| What needs to be done |
After locating "of years -- and" in the listing below, copy that line and each one after it exactly, ending with the line that has "may play a role. Antibiotics and".

-- Information shown follows --

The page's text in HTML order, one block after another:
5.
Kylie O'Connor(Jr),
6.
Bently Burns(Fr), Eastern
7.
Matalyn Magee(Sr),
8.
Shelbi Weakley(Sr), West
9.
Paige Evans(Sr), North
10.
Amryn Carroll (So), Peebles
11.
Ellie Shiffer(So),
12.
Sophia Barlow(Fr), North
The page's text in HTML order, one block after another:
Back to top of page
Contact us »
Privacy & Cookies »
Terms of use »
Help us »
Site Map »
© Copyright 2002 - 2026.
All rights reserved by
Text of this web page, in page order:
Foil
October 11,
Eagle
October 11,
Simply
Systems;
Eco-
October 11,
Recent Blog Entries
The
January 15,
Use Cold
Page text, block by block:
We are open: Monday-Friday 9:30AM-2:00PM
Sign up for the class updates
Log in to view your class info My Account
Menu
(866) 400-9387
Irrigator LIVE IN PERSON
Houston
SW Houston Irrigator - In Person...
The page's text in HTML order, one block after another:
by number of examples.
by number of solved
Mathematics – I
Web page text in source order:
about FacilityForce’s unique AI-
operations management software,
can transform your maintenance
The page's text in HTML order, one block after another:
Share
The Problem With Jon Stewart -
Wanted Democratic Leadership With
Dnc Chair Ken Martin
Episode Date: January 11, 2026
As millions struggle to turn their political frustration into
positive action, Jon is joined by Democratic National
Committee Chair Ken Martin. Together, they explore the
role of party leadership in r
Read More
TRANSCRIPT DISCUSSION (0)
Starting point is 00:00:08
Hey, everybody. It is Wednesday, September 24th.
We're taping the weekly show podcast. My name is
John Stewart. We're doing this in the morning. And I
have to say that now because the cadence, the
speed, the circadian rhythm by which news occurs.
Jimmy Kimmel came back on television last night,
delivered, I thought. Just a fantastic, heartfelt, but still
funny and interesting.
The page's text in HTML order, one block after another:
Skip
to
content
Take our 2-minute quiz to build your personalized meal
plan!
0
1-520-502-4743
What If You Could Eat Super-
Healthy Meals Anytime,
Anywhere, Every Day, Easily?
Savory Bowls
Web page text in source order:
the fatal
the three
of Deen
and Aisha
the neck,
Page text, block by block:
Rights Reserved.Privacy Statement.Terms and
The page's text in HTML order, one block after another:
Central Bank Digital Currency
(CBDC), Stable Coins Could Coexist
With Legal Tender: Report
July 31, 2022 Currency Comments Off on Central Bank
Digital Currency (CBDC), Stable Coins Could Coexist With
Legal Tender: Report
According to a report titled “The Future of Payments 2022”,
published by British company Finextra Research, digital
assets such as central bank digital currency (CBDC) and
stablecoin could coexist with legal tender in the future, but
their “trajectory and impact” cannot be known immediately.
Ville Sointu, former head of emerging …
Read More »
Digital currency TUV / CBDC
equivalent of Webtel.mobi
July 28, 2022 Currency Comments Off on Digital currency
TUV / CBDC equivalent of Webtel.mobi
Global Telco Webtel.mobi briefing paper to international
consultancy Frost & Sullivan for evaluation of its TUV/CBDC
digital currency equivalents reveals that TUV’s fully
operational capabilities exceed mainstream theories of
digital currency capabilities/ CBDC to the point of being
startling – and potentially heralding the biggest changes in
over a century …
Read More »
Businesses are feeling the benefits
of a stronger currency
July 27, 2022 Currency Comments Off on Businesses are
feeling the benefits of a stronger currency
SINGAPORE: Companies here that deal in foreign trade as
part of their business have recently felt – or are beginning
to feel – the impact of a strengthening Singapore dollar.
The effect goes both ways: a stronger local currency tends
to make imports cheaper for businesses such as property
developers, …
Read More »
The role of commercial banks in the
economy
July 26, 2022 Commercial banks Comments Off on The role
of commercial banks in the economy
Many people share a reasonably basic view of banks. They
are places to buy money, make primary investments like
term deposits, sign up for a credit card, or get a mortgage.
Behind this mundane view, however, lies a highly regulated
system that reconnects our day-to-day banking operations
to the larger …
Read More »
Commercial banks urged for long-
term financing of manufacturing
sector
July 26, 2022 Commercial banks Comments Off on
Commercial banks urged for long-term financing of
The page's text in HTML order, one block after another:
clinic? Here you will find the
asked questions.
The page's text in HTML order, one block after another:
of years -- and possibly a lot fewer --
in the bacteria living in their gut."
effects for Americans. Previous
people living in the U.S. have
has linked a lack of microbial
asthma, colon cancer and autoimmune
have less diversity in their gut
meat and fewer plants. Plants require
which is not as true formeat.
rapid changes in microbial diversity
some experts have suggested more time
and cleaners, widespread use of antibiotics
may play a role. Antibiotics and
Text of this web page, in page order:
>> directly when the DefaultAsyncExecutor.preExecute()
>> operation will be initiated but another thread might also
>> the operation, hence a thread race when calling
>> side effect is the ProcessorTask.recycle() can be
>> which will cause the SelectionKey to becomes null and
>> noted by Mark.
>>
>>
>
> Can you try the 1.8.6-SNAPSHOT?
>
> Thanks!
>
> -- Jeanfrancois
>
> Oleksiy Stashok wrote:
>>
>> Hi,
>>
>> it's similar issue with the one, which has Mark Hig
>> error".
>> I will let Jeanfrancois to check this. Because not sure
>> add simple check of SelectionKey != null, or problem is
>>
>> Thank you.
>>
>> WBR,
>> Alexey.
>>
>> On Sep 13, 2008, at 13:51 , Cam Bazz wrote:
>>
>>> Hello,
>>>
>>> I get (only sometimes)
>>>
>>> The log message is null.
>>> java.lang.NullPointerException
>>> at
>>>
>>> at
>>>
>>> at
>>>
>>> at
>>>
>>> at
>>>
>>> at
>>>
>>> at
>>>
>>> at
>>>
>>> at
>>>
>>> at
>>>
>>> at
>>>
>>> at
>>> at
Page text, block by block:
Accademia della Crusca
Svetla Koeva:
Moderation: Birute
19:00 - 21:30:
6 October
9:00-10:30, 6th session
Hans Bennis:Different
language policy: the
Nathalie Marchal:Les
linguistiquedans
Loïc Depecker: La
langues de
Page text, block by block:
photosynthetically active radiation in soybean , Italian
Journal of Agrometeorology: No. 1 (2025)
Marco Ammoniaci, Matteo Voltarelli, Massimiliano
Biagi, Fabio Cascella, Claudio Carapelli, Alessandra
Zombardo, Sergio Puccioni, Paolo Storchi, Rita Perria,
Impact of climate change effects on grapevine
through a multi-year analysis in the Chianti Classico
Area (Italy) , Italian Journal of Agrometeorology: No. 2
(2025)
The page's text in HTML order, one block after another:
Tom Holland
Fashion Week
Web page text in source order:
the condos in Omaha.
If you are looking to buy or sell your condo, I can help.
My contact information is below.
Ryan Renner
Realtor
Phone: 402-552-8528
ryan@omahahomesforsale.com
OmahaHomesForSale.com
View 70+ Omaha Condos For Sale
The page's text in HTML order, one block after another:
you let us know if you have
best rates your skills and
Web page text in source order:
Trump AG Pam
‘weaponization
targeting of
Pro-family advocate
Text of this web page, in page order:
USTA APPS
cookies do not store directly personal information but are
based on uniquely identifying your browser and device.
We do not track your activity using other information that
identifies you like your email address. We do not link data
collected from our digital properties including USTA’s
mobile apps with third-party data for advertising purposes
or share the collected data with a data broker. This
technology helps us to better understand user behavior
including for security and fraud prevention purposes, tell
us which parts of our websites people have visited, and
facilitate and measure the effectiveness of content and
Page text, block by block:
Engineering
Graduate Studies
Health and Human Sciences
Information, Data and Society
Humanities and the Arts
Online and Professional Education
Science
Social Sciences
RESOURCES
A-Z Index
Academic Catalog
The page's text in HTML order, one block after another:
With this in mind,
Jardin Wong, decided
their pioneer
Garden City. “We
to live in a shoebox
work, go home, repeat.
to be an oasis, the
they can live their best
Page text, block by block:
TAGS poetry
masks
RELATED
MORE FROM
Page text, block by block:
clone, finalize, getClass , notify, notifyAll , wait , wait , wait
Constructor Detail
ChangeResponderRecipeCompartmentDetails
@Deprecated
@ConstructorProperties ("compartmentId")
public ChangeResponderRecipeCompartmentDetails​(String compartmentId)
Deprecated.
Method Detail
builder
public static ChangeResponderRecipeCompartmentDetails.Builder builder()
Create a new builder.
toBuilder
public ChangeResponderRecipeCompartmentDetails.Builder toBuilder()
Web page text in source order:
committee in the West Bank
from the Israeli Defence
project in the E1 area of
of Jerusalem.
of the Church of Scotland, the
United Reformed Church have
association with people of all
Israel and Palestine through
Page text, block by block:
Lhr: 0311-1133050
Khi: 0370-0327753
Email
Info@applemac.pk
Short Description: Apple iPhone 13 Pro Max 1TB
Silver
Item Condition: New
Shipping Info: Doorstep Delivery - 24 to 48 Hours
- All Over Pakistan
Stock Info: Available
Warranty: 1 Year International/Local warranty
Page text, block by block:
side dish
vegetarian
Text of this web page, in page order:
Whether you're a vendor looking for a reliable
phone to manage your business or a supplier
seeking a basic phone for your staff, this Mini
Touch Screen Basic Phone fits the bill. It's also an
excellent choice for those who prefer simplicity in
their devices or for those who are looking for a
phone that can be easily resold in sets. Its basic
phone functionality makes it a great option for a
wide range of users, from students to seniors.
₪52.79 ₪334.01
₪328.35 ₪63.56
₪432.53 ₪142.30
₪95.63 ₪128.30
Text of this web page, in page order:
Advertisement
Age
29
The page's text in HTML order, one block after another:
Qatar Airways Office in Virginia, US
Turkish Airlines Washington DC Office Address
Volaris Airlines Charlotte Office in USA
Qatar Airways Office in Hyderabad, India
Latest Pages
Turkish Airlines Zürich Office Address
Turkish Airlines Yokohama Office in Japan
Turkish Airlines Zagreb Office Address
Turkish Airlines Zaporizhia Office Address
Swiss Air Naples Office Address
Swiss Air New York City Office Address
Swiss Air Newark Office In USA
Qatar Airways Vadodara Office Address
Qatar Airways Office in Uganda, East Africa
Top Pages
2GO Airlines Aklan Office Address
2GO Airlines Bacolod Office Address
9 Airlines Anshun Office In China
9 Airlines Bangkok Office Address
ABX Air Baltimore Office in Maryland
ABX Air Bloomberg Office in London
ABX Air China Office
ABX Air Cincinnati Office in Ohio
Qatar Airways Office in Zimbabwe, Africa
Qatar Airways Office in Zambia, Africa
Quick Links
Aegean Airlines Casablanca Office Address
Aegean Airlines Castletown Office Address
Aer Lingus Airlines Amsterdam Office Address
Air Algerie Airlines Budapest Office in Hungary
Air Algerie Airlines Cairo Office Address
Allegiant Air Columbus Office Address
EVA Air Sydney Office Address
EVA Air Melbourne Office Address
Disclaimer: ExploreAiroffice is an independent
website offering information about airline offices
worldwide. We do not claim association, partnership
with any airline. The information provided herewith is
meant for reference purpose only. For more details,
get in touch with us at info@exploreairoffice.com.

-- Information shown concluded --

| Finished exercise |
of years -- and possibly a lot fewer --
in the bacteria living in their gut."
effects for Americans. Previous
people living in the U.S. have
has linked a lack of microbial
asthma, colon cancer and autoimmune
have less diversity in their gut
meat and fewer plants. Plants require
which is not as true formeat.
rapid changes in microbial diversity
some experts have suggested more time
and cleaners, widespread use of antibiotics
may play a role. Antibiotics and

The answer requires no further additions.